[Work instruction]:
Set down exactly the lines from the one containing "Otopark Ürünleri" through the end of the records below, both included, and nothing else.

━━ Records for this task

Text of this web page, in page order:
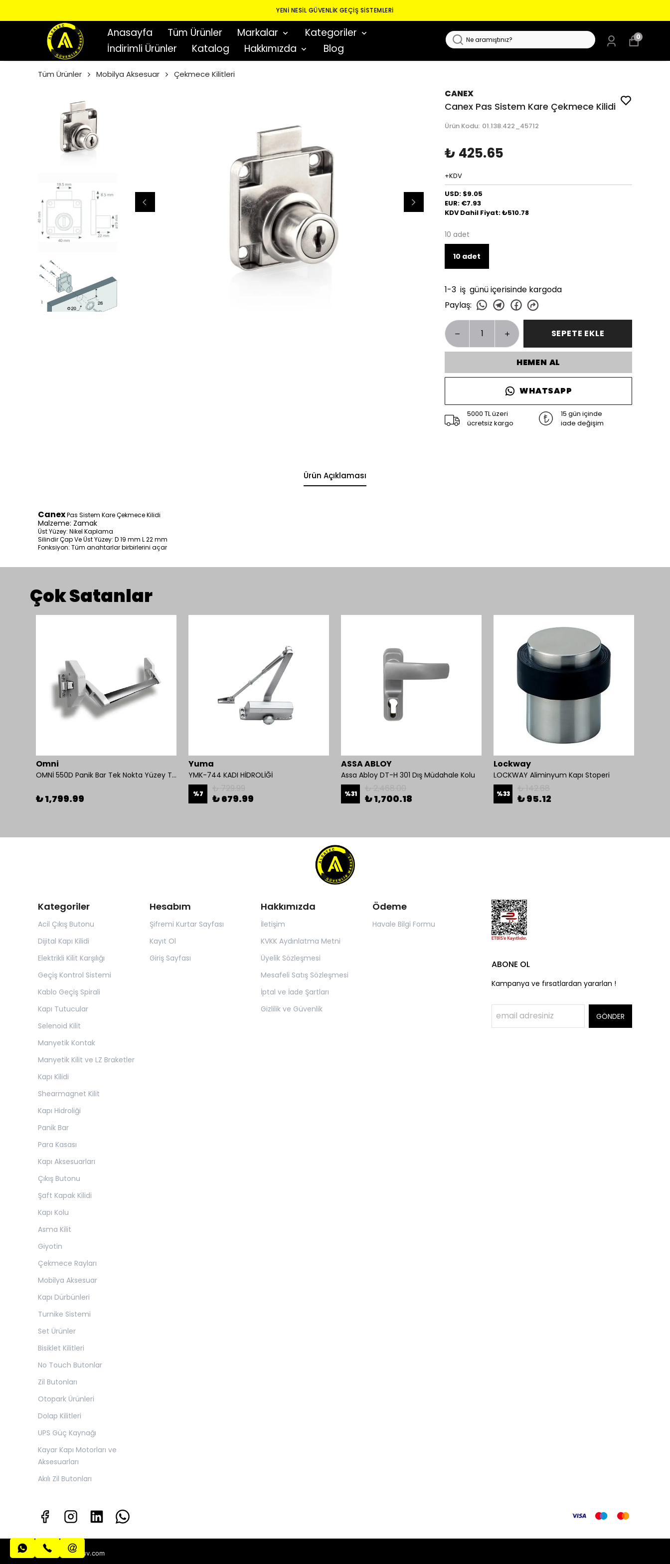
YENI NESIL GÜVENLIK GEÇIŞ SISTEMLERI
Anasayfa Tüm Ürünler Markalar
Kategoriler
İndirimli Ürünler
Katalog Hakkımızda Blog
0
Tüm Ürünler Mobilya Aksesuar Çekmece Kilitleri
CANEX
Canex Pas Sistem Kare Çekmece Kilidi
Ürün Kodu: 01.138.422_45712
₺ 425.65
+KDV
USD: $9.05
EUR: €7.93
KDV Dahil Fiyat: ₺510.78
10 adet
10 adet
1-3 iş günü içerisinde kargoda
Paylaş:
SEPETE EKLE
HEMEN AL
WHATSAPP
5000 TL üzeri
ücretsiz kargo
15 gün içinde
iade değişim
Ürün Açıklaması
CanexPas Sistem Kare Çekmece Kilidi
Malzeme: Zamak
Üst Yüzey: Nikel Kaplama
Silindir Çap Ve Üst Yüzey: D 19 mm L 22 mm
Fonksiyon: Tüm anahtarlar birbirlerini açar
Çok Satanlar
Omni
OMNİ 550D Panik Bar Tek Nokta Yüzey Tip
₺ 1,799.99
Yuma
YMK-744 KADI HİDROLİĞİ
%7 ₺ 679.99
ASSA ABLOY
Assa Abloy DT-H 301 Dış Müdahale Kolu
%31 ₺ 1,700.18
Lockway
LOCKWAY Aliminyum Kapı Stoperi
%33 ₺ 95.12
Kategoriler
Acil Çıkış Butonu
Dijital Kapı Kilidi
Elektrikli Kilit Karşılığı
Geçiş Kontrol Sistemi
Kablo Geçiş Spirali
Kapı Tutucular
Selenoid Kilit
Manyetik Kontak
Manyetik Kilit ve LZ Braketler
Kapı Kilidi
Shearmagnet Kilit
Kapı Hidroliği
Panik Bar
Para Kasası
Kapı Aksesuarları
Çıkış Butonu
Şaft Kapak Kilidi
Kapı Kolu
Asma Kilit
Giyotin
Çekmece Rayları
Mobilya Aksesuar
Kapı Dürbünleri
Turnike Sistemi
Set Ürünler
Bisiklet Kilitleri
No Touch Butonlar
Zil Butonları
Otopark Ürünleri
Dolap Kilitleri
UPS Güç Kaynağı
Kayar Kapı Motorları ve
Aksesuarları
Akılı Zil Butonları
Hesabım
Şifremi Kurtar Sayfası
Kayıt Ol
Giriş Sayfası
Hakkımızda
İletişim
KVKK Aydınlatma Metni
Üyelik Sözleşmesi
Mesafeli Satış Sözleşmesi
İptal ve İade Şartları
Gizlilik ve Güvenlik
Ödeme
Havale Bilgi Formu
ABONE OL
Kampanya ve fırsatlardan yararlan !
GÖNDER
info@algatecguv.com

━━━━

[Exercise output]:
Otopark Ürünleri
Dolap Kilitleri
UPS Güç Kaynağı
Kayar Kapı Motorları ve
Aksesuarları
Akılı Zil Butonları
Hesabım
Şifremi Kurtar Sayfası
Kayıt Ol
Giriş Sayfası
Hakkımızda
İletişim
KVKK Aydınlatma Metni
Üyelik Sözleşmesi
Mesafeli Satış Sözleşmesi
İptal ve İade Şartları
Gizlilik ve Güvenlik
Ödeme
Havale Bilgi Formu
ABONE OL
Kampanya ve fırsatlardan yararlan !
GÖNDER
info@algatecguv.com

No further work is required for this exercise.